=== Section Start ===

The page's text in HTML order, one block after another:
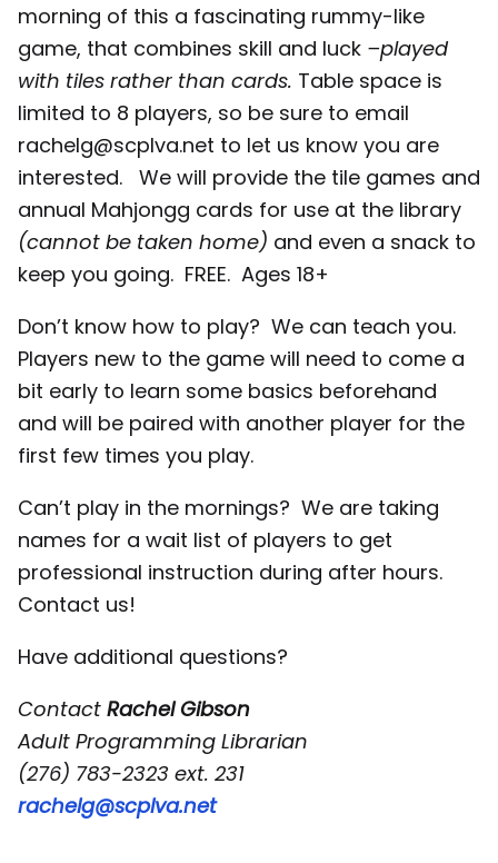
morning of this a fascinating rummy-like
game, that combines skill and luck –played
with tiles rather than cards. Table space is
limited to 8 players, so be sure to email
rachelg@scplva.net to let us know you are
interested. We will provide the tile games and
annual Mahjongg cards for use at the library
(cannot be taken home) and even a snack to
keep you going. FREE. Ages 18+
Don’t know how to play? We can teach you.
Players new to the game will need to come a
bit early to learn some basics beforehand
and will be paired with another player for the
first few times you play.
Can’t play in the mornings? We are taking
names for a wait list of players to get
professional instruction during after hours.
Contact us!
Have additional questions?
Contact Rachel Gibson
Adult Programming Librarian
(276) 783-2323 ext. 231
rachelg@scplva.net
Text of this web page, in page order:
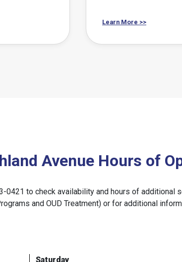
Learn More >>
Avenue Hours of
to check availability and hours of additional
and OUD Treatment) or for additional
Saturday
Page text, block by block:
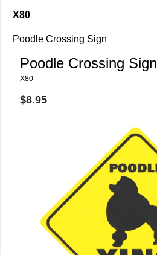
X80
Poodle Crossing Sign
Poodle Crossing Sign
X80
$8.95
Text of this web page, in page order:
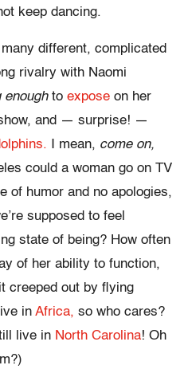
keep dancing.
different, complicated
rivalry with Naomi
enoughto expose on her
and — surprise! —
I mean, come on,
could a woman go on TV
of humor and no apologies,
supposed to feel
state of being? How often
of her ability to function,
creeped out by flying
in Africa, so who cares?
live in North Carolina! Oh
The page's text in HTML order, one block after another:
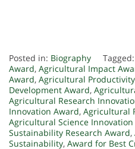
Posted in: Biography Tagged:
Award, Agricultural Impact
Award, Agricultural
Development Award,
Agricultural Research
Innovation Award, Agricultural
Agricultural Science Innovation
Sustainability Research Award,
Sustainability, Award for Best
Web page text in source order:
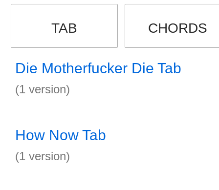
TAB CHORDS
Die Motherfucker Die Tab
(1 version)
How Now Tab
(1 version)
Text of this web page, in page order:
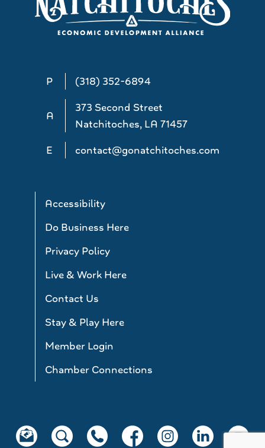
P (318) 352-6894
A
373 Second Street
Natchitoches, LA 71457
E
contact@gonatchitoches.com
Accessibility
Do Business Here
Privacy Policy
Live & Work Here
Contact Us
Stay & Play Here
Member Login
Chamber Connections
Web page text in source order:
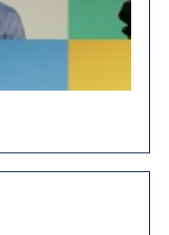
ones health and
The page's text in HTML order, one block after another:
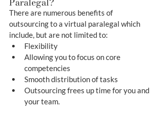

=== Section End ===

The result should be a word-for-word restatement of all the data, without images.

# [Your response]
The page's text in HTML order, one block after another:
morning of this a fascinating rummy-like
game, that combines skill and luck –played
with tiles rather than cards. Table space is
limited to 8 players, so be sure to email
rachelg@scplva.net to let us know you are
interested. We will provide the tile games and
annual Mahjongg cards for use at the library
(cannot be taken home) and even a snack to
keep you going. FREE. Ages 18+
Don’t know how to play? We can teach you.
Players new to the game will need to come a
bit early to learn some basics beforehand
and will be paired with another player for the
first few times you play.
Can’t play in the mornings? We are taking
names for a wait list of players to get
professional instruction during after hours.
Contact us!
Have additional questions?
Contact Rachel Gibson
Adult Programming Librarian
(276) 783-2323 ext. 231
rachelg@scplva.net
Text of this web page, in page order:
Learn More >>
Avenue Hours of
to check availability and hours of additional
and OUD Treatment) or for additional
Saturday
Page text, block by block:
X80
Poodle Crossing Sign
Poodle Crossing Sign
X80
$8.95
Text of this web page, in page order:
keep dancing.
different, complicated
rivalry with Naomi
enoughto expose on her
and — surprise! —
I mean, come on,
could a woman go on TV
of humor and no apologies,
supposed to feel
state of being? How often
of her ability to function,
creeped out by flying
in Africa, so who cares?
live in North Carolina! Oh
The page's text in HTML order, one block after another:
Posted in: Biography Tagged:
Award, Agricultural Impact
Award, Agricultural
Development Award,
Agricultural Research
Innovation Award, Agricultural
Agricultural Science Innovation
Sustainability Research Award,
Sustainability, Award for Best
Web page text in source order:
TAB CHORDS
Die Motherfucker Die Tab
(1 version)
How Now Tab
(1 version)
Text of this web page, in page order:
P (318) 352-6894
A
373 Second Street
Natchitoches, LA 71457
E
contact@gonatchitoches.com
Accessibility
Do Business Here
Privacy Policy
Live & Work Here
Contact Us
Stay & Play Here
Member Login
Chamber Connections
Web page text in source order:
ones health and
The page's text in HTML order, one block after another:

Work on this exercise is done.